In addition to creating new wilderness areas, Bennett’s Washington County Growth & Conservation Act proposed selling off federal property around St. George to give the community room to grow. Both Utah environmentalists and Washington County commissioners believe November’s election might, for the foreseeable future, close the door on such wilderness-for-development legislation. Environmentalists are breathing a little easier. St George-area commissioners are nervous.

The mood in Washington, D.C., and Utah has changed, says Scott Groene, executive director of the Southern Utah Wilderness Alliance. SUWA was one of several environmental organizations that negotiated with Bennett over his proposal—sell some federal land around St. George in exchange for creating additional wilderness—but ultimately couldn’t support the plan.

Groene notes the Bennett bill helped spark the creation of Vision Dixie, a grass-roots planning effort spearheaded by St. George residents who oppose building a proposed pipeline from Lake Powell to St. George. “People were surprised by how much of a voice there was for conservation and protecting federal lands,” in the region, Groene says. In the end, Vision Dixie “demonstrated there wasn’t support for [Bennett’s] vision.”

But it wasn’t local opposition that appears to have killed the bill, he says. Rather, members of the U.S. House and Senate have turned against the idea of selling federal lands.

As Congress came to a close for election season, Bennett was working with Democratic Senate Majority Leader Harry Reid, author of his own land privatization bill for his home state of Nevada. Bennett patterned his measure after Reid’s and planned to attach it to one of the must-pass bills of the session—either a budget bill or the Wall Street bailout package. The effort stalled after objections from Sen. Jeff Bingaman, D-New Mexico, chairman of the Energy & Natural Resources Committee. Bingaman wrote Reid on Sept. 22, “it would be manifestly unfair” to pass the Washington County bill when more than 100 wilderness bills assembled in his committee weren’t going to get a vote.

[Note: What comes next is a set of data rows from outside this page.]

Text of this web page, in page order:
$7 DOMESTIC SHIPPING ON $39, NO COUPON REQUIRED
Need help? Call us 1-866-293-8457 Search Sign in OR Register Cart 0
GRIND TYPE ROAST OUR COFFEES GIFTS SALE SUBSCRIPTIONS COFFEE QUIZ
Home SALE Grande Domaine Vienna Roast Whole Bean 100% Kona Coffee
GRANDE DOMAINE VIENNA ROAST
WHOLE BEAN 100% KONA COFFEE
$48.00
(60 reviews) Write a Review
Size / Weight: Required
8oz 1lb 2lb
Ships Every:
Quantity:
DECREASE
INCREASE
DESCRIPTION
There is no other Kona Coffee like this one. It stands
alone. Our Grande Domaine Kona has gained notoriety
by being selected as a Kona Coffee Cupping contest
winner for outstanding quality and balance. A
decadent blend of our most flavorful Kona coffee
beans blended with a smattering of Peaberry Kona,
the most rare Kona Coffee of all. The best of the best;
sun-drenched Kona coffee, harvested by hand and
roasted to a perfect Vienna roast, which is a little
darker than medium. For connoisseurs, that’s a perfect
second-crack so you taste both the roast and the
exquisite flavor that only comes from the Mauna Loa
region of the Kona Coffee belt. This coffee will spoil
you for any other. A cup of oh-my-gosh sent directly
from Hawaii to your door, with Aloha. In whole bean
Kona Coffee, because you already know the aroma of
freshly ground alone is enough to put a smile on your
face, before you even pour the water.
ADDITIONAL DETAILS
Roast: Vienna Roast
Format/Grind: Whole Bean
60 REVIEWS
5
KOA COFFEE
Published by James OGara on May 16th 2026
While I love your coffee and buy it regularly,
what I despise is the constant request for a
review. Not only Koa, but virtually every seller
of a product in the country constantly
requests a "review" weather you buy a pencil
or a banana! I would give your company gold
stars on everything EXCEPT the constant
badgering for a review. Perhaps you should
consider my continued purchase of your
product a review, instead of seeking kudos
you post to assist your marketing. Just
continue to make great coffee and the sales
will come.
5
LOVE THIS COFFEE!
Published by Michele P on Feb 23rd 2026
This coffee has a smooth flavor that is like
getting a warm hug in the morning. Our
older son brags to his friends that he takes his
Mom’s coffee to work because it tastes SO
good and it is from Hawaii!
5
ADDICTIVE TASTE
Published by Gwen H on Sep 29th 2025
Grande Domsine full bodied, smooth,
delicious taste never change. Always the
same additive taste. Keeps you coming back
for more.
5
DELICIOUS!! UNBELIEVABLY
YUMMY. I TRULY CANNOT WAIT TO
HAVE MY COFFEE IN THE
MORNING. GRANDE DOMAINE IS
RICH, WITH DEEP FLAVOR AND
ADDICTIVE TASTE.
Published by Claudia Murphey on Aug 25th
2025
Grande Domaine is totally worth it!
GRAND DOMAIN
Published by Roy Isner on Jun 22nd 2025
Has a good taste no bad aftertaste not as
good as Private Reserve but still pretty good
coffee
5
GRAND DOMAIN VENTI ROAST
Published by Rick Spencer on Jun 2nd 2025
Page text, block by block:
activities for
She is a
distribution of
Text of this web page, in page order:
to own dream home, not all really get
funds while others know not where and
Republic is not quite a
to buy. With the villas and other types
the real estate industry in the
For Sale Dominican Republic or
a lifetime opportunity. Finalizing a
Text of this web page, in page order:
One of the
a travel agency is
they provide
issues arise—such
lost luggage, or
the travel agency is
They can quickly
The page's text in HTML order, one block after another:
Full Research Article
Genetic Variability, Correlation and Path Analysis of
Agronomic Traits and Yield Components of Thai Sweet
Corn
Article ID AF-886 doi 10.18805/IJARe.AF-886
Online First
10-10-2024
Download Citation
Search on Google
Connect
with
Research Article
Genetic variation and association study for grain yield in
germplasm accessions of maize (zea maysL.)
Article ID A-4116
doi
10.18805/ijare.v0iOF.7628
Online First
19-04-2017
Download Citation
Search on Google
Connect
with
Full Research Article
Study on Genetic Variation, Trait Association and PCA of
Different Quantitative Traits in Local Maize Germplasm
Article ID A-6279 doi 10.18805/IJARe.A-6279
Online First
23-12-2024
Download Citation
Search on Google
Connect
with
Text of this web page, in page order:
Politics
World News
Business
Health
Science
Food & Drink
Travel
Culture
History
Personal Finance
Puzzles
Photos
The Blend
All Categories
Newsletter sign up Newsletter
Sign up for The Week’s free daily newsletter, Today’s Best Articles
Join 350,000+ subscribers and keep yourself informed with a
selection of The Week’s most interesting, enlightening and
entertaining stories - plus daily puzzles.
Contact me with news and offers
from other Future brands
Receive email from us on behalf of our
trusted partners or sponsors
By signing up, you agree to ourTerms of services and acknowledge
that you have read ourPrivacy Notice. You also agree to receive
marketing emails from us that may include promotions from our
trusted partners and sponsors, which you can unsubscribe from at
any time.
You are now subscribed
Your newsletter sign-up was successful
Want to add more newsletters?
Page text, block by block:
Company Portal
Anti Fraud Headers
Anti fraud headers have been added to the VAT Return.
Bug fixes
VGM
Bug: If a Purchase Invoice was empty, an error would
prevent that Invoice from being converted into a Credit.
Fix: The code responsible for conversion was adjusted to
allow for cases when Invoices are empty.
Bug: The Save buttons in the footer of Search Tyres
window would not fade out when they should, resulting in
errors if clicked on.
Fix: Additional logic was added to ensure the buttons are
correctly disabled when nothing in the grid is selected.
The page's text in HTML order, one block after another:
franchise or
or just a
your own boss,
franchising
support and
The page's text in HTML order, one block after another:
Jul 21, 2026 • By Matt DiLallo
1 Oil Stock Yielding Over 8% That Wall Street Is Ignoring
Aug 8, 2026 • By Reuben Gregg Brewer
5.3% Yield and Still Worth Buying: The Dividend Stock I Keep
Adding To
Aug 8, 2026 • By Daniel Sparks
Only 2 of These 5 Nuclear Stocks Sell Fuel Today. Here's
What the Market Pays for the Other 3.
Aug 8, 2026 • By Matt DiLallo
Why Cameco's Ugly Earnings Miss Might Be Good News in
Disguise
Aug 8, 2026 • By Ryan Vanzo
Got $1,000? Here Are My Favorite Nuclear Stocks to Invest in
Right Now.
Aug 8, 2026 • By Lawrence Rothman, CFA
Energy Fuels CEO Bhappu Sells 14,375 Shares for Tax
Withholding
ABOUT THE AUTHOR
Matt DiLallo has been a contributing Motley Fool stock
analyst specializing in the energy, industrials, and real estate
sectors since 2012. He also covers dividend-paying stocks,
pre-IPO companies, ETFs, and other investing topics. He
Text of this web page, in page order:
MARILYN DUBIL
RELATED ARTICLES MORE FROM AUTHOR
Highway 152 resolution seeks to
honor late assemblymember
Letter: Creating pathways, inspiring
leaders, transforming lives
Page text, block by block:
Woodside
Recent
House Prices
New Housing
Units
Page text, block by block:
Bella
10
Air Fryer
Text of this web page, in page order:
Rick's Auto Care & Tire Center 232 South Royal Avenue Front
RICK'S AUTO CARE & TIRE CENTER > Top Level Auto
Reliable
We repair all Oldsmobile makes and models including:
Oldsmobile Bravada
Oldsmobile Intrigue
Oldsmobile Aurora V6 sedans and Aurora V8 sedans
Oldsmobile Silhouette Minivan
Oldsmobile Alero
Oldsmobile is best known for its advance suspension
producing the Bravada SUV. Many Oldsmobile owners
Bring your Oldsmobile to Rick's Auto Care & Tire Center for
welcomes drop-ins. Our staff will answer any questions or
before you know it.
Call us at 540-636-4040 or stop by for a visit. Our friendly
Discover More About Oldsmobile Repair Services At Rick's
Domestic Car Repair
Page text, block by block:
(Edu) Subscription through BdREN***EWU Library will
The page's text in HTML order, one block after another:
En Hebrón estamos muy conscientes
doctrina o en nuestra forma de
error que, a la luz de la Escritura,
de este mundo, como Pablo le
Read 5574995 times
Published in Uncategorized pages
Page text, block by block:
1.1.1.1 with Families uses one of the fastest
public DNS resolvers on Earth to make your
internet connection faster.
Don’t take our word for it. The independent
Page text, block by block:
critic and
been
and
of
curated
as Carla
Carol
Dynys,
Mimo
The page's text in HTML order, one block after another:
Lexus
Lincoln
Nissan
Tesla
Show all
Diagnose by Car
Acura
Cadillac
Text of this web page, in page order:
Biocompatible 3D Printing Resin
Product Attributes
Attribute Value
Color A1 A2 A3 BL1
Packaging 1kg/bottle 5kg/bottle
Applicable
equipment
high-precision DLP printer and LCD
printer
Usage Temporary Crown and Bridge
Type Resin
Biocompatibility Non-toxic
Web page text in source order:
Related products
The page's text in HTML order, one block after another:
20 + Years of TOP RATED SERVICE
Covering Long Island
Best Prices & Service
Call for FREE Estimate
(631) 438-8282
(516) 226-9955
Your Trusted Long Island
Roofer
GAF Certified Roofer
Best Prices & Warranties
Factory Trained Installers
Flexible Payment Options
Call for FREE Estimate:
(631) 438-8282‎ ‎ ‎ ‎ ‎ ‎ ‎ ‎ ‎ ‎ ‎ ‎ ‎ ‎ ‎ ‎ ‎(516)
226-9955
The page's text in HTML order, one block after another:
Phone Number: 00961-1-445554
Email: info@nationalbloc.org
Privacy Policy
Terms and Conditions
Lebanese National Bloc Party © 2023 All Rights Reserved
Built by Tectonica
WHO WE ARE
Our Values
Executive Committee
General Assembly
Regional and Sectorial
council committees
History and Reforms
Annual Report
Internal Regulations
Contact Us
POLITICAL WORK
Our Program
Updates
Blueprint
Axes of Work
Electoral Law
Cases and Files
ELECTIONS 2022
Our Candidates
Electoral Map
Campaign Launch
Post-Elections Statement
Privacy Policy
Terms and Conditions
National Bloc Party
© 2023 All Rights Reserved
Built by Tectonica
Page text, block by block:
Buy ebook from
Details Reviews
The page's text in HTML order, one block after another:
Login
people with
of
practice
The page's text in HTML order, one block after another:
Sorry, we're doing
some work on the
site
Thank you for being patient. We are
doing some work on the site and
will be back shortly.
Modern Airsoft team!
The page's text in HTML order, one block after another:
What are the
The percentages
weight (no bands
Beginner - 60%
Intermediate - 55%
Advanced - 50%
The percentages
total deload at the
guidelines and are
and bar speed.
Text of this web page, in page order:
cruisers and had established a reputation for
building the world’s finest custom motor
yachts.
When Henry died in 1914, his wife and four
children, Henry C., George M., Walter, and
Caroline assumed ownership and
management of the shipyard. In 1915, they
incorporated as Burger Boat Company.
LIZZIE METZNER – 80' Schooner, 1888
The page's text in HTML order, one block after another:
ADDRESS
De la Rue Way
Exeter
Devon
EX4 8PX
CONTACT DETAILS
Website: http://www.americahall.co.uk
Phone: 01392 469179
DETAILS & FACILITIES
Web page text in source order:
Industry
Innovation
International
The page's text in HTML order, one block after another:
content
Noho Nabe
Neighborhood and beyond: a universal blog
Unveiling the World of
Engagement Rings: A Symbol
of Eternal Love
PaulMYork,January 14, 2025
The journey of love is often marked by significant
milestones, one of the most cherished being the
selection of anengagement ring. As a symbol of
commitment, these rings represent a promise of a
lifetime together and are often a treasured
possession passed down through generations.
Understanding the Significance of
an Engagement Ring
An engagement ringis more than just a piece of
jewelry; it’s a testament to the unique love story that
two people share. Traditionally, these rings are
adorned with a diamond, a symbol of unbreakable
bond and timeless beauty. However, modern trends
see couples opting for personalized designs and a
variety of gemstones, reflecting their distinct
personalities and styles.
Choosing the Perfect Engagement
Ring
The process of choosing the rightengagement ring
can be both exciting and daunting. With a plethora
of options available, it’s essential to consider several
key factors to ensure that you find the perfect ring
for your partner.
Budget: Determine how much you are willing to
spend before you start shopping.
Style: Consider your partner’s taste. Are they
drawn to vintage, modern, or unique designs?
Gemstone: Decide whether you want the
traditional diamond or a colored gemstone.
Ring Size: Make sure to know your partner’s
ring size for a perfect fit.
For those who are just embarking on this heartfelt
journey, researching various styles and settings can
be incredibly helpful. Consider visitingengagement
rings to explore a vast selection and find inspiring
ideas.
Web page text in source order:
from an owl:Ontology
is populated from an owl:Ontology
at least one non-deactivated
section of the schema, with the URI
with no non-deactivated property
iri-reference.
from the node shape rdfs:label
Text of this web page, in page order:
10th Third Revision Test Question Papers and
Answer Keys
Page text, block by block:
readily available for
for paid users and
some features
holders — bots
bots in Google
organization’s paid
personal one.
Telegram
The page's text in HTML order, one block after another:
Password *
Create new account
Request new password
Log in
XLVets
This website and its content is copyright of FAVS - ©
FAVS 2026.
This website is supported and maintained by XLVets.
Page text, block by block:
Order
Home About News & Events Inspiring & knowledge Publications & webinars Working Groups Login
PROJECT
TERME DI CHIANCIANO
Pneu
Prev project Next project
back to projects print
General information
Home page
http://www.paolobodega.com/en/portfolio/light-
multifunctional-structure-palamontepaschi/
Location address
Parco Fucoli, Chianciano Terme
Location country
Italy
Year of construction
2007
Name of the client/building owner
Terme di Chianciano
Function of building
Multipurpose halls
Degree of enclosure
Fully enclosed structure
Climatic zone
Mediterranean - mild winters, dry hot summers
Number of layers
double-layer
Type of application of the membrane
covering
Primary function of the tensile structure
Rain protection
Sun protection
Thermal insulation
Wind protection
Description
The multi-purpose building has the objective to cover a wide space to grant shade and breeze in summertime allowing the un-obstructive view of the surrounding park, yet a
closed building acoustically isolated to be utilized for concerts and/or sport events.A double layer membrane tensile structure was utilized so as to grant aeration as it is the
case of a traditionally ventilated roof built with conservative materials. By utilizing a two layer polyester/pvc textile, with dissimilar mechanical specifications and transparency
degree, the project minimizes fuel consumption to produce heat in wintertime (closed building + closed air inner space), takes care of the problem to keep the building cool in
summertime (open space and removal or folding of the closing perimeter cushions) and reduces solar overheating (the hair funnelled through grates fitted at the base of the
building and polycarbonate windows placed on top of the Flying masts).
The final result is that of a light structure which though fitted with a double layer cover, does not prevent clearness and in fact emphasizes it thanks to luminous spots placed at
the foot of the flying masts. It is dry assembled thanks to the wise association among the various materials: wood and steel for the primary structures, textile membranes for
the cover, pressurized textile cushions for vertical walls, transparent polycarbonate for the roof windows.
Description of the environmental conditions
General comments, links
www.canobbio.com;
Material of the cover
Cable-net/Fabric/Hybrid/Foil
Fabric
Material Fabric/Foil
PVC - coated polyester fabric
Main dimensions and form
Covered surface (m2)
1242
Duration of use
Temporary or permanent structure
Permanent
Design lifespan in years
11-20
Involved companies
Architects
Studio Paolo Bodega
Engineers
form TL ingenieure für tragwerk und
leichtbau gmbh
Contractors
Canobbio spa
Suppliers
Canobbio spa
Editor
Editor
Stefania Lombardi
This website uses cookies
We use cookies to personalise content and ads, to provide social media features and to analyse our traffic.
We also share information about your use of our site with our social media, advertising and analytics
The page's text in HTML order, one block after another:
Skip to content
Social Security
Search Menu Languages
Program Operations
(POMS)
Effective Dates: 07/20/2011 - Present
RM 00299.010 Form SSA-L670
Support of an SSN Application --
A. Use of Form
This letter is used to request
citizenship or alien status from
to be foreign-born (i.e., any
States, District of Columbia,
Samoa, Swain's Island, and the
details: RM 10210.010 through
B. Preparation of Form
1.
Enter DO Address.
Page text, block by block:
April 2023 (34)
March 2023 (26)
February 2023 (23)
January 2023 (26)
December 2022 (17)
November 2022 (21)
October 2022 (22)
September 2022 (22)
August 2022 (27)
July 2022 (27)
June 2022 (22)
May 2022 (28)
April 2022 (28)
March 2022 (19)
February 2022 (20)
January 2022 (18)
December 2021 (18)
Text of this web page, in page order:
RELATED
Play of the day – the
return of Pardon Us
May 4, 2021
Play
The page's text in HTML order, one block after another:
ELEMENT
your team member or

Bennett’s bill got a hearing at Bingaman’s committee but went no further. It wasn’t included in an omnibus wilderness package that would have protected lands in Virginia, Oregon, Idaho and Colorado without also selling public lands.

As first introduced in 2006, the Washington County lands bill would have authorized the Bureau of Land Management to sell more than 20,000 acres of federal land around St. George for potential development and created a right of way for the Lake Powell Pipeline.

Bennett retooled the bill dramatically in negotiations with conservation groups this year. Just 9,000 acres would be authorized for sale and the bill would create significantly more wilderness, including Utah’s first federally designated “wild and scenic” river. The bill proposed putting 80,000 acres off limits to off-road vehicles and created off-road restrictions for all of Washington County, including money for enforcement.

There was much to like in the plan, Groene admits. But ultimately his group couldn’t get past the bill’s selling off public lands and giving a portion of the proceeds to the county. “The legislation allowed the sale of federal land belonging to all,” he says.

The ultimate problem for Citizens for Dixie’s Future—the anti-pipeline group—was how the money from the sale of federal land would be spent. Paul Van Dam, the Citizens’ executive director, says he is convinced Washington County would have spent its share on the Lake Powell pipeline.

Fundamentally, Bennett’s bill clashed with the controlled-growth vision for Washington County laid out after Vision Dixie’s 18 months of public meetings. Selling off federal land would have put St. George on the path of communities like Phoenix—a victim of continuing sprawl, Van Dam says. “If we go with what seems to be the general drift and let developers push the process, that’s what you get.”

As the fates turned against the bill passing before congressional adjournment, Washington County Commissioner Jim Eardley worried about whether it could resurface after Election Day. If the Democrats post a big win, he says, “it could be lights out and the party’s over.”